TO DO
Would you please copy the part of the material below that opens with the line containing "Deployment procedure [10, 162, 158, 179]" and closes with the line containing "echo [85, 408]"? Copy it exactly, and only it.

SOURCE DATA
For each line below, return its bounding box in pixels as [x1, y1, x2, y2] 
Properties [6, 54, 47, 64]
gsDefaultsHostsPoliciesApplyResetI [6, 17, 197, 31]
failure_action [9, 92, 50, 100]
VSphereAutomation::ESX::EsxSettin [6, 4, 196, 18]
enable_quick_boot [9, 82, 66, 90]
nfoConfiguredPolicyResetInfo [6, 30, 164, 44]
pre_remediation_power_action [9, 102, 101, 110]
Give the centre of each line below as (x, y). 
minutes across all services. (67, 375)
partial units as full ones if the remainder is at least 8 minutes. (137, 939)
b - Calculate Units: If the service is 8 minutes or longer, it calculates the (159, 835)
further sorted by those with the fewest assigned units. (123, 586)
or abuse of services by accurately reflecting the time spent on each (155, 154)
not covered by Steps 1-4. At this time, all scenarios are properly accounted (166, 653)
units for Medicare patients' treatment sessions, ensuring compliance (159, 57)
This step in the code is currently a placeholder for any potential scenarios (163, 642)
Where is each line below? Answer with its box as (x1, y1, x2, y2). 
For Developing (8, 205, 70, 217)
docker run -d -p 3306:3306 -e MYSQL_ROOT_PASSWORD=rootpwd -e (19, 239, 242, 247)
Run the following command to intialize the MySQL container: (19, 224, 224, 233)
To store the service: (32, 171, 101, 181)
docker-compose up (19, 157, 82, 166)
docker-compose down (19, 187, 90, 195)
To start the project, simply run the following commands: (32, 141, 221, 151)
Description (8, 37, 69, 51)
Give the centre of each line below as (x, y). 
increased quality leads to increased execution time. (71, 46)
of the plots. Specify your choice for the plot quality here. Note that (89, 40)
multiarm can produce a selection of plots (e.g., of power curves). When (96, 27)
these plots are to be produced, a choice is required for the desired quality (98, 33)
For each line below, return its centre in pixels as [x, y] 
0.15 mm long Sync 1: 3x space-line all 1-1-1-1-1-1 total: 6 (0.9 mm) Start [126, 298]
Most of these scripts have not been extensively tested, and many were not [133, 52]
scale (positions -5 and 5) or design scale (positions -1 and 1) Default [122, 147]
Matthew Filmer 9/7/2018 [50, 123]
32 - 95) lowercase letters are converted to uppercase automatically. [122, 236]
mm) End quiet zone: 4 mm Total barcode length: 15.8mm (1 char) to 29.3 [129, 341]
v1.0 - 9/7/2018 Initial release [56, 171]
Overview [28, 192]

* * *

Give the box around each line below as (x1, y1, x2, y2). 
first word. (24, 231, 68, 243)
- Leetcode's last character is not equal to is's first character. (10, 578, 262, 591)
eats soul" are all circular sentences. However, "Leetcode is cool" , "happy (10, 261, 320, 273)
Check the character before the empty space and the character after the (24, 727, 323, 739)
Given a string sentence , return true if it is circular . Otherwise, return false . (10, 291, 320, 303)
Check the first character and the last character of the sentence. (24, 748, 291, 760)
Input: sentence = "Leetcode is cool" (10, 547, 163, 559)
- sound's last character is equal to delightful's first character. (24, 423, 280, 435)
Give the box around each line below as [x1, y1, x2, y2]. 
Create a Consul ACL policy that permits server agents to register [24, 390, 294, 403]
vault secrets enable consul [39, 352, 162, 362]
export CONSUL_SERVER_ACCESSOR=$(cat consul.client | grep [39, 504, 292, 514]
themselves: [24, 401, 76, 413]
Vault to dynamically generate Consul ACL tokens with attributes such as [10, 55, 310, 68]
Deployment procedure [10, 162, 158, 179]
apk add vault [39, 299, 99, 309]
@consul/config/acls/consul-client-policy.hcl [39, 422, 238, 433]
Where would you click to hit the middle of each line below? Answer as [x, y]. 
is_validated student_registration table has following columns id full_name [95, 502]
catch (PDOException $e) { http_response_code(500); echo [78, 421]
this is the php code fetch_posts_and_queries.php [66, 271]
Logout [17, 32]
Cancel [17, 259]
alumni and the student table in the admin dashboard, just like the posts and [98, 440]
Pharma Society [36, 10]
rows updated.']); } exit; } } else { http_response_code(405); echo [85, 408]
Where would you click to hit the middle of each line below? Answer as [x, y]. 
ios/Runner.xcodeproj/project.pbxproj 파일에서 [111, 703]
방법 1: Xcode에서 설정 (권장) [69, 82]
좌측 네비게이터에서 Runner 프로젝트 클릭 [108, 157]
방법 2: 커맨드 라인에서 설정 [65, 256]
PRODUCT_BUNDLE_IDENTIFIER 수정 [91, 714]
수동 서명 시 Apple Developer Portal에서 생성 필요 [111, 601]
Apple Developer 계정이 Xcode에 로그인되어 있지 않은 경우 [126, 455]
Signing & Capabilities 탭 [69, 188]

OUTPUT OF THE TASK
Deployment procedure [10, 162, 158, 179]
apk add vault [39, 299, 99, 309]
@consul/config/acls/consul-client-policy.hcl [39, 422, 238, 433]
Where would you click to hit the middle of each line below? Answer as [x, y]. 
is_validated student_registration table has following columns id full_name [95, 502]
catch (PDOException $e) { http_response_code(500); echo [78, 421]
this is the php code fetch_posts_and_queries.php [66, 271]
Logout [17, 32]
Cancel [17, 259]
alumni and the student table in the admin dashboard, just like the posts and [98, 440]
Pharma Society [36, 10]
rows updated.']); } exit; } } else { http_response_code(405); echo [85, 408]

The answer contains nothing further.